Task objective –
Every line of the records below from the line with "Apellidos (22, 50)" up to and including the line with "Costo per ruolo, fase" must be reproduced exactly, and no line outside that range.

Given information –
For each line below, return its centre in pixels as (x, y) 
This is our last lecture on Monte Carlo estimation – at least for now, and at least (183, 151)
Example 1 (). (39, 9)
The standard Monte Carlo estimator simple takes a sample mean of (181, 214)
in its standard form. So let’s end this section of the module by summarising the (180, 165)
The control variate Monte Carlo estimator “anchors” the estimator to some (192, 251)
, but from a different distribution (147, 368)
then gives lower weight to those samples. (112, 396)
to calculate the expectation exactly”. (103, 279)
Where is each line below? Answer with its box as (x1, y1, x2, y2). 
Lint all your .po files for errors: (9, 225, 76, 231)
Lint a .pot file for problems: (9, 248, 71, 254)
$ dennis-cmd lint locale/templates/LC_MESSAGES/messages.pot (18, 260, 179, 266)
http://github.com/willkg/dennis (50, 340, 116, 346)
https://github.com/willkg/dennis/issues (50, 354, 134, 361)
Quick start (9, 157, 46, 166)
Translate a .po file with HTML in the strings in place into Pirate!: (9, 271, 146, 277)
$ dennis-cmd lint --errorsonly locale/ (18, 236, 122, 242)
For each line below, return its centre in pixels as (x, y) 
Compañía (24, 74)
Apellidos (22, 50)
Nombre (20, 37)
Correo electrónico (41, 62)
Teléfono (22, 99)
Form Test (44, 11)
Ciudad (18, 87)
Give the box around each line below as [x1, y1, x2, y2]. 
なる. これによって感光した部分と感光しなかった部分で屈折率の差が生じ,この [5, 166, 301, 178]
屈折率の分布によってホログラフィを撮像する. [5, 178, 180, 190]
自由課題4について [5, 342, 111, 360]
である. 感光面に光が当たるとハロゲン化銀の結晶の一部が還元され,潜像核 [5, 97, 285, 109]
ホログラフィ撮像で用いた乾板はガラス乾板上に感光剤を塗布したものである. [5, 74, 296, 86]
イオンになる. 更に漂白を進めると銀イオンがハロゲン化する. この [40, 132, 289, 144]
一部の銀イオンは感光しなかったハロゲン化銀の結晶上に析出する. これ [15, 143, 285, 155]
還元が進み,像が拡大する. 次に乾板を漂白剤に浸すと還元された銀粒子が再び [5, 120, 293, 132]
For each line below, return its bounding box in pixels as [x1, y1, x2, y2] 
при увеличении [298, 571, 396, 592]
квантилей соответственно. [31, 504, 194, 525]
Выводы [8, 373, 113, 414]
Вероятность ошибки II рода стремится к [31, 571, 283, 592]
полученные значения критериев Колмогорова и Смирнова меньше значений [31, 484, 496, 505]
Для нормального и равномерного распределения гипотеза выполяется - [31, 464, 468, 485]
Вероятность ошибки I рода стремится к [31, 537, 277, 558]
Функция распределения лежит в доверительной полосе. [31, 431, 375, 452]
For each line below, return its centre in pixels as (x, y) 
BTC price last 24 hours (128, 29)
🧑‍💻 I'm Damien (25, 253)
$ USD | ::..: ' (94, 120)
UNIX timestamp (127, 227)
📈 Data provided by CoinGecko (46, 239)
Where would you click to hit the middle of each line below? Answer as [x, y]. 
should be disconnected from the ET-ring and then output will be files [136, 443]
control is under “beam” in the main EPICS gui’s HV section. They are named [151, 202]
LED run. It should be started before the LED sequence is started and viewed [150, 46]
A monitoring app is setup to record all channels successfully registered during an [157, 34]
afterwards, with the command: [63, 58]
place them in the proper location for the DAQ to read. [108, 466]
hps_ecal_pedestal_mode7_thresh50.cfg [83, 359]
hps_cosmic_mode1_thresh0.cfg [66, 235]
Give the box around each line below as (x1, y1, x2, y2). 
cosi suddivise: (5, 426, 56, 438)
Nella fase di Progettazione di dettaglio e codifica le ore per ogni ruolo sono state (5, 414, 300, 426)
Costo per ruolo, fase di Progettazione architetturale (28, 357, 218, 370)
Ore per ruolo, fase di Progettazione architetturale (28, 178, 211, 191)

--

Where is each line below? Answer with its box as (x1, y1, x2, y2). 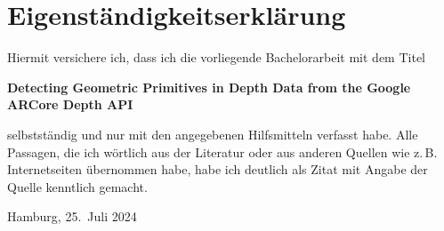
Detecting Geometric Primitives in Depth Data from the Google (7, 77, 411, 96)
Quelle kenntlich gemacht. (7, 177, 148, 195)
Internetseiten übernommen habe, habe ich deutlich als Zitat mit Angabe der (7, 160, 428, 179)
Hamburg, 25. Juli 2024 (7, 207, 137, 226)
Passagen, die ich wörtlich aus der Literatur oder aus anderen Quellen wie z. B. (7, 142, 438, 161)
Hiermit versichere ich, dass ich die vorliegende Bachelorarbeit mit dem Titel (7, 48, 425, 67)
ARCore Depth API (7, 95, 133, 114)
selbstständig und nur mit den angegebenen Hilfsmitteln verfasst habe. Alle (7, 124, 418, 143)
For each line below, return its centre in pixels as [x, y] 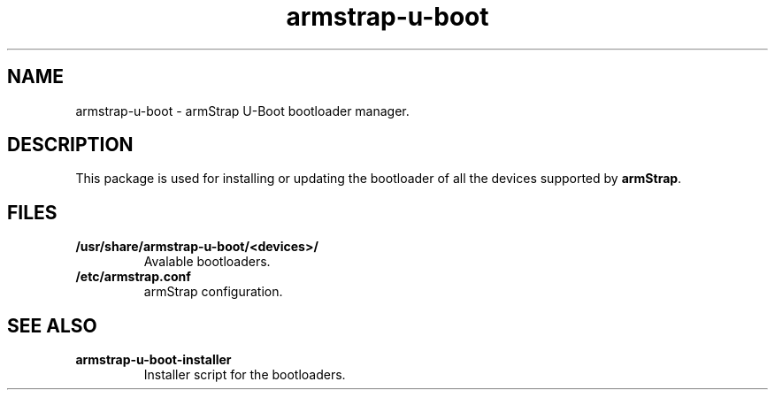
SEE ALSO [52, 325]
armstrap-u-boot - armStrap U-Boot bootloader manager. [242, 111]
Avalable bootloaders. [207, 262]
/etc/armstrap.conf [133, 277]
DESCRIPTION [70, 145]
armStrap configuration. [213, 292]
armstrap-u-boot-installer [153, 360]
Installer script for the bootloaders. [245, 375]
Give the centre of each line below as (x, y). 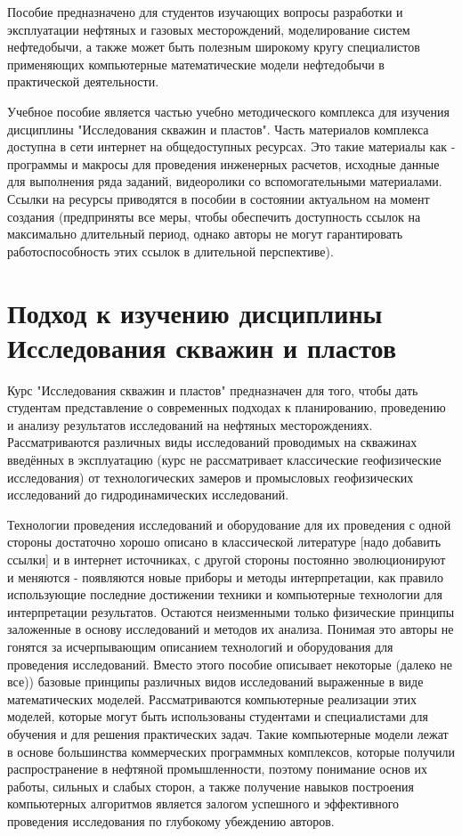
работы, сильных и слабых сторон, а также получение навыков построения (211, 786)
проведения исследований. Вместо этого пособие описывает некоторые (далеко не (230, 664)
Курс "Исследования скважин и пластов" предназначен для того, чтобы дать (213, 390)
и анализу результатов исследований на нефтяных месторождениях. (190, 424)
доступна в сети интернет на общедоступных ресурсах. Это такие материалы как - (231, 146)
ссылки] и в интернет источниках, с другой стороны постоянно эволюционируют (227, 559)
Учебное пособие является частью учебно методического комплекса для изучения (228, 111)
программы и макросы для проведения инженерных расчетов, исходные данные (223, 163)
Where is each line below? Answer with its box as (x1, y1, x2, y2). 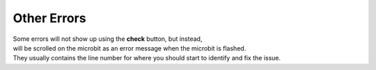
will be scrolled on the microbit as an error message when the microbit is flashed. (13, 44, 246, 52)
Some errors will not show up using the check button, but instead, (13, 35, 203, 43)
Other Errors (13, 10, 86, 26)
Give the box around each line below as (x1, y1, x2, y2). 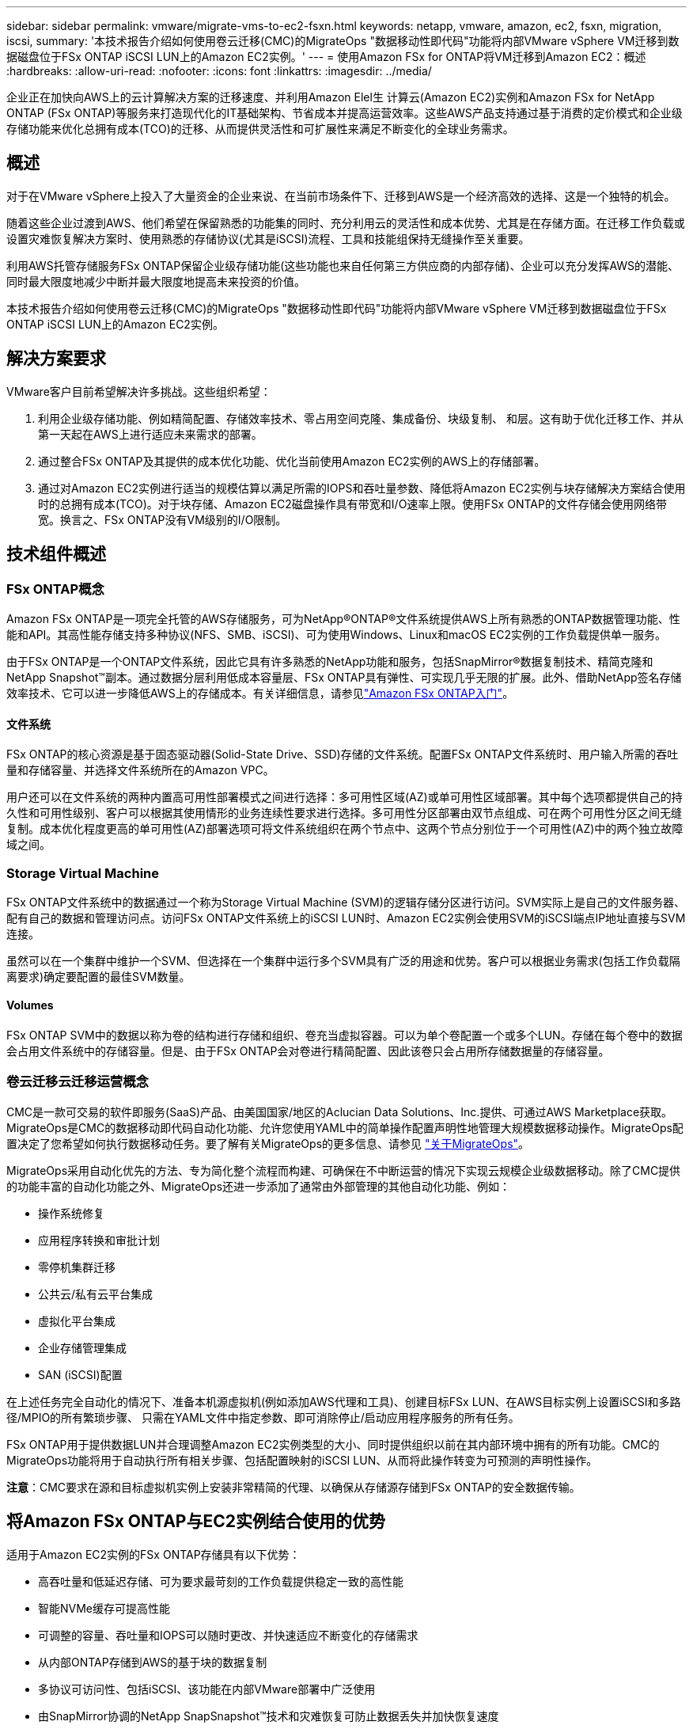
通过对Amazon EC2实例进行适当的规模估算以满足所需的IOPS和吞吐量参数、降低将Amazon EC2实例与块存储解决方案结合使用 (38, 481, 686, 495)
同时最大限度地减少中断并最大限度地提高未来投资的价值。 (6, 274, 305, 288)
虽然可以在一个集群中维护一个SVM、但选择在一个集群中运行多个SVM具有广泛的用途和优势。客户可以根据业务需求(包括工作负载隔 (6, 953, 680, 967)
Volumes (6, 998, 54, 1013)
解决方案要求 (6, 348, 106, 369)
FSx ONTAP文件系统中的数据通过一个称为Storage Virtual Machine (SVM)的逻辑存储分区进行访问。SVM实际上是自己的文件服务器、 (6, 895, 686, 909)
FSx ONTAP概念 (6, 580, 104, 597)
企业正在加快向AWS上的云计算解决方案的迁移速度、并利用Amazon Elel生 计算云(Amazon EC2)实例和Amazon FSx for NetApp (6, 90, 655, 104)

Solved problem –
Apellidos (22, 50)
Nombre (20, 37)
Correo electrónico (41, 62)
Teléfono (22, 99)
Form Test (44, 11)
Ciudad (18, 87)
Give the box around each line below as [x1, y1, x2, y2]. 
なる. これによって感光した部分と感光しなかった部分で屈折率の差が生じ,この [5, 166, 301, 178]
屈折率の分布によってホログラフィを撮像する. [5, 178, 180, 190]
自由課題4について [5, 342, 111, 360]
である. 感光面に光が当たるとハロゲン化銀の結晶の一部が還元され,潜像核 [5, 97, 285, 109]
ホログラフィ撮像で用いた乾板はガラス乾板上に感光剤を塗布したものである. [5, 74, 296, 86]
イオンになる. 更に漂白を進めると銀イオンがハロゲン化する. この [40, 132, 289, 144]
一部の銀イオンは感光しなかったハロゲン化銀の結晶上に析出する. これ [15, 143, 285, 155]
還元が進み,像が拡大する. 次に乾板を漂白剤に浸すと還元された銀粒子が再び [5, 120, 293, 132]
For each line below, return its bounding box in pixels as [x1, y1, x2, y2] 
при увеличении [298, 571, 396, 592]
квантилей соответственно. [31, 504, 194, 525]
Выводы [8, 373, 113, 414]
Вероятность ошибки II рода стремится к [31, 571, 283, 592]
полученные значения критериев Колмогорова и Смирнова меньше значений [31, 484, 496, 505]
Для нормального и равномерного распределения гипотеза выполяется - [31, 464, 468, 485]
Вероятность ошибки I рода стремится к [31, 537, 277, 558]
Функция распределения лежит в доверительной полосе. [31, 431, 375, 452]
For each line below, return its centre in pixels as (x, y) 
BTC price last 24 hours (128, 29)
🧑‍💻 I'm Damien (25, 253)
$ USD | ::..: ' (94, 120)
UNIX timestamp (127, 227)
📈 Data provided by CoinGecko (46, 239)
Where would you click to hit the middle of each line below? Answer as [x, y]. 
should be disconnected from the ET-ring and then output will be files [136, 443]
control is under “beam” in the main EPICS gui’s HV section. They are named [151, 202]
LED run. It should be started before the LED sequence is started and viewed [150, 46]
A monitoring app is setup to record all channels successfully registered during an [157, 34]
afterwards, with the command: [63, 58]
place them in the proper location for the DAQ to read. [108, 466]
hps_ecal_pedestal_mode7_thresh50.cfg [83, 359]
hps_cosmic_mode1_thresh0.cfg [66, 235]
Give the box around each line below as (x1, y1, x2, y2). 
cosi suddivise: (5, 426, 56, 438)
Nella fase di Progettazione di dettaglio e codifica le ore per ogni ruolo sono state (5, 414, 300, 426)
Costo per ruolo, fase di Progettazione architetturale (28, 357, 218, 370)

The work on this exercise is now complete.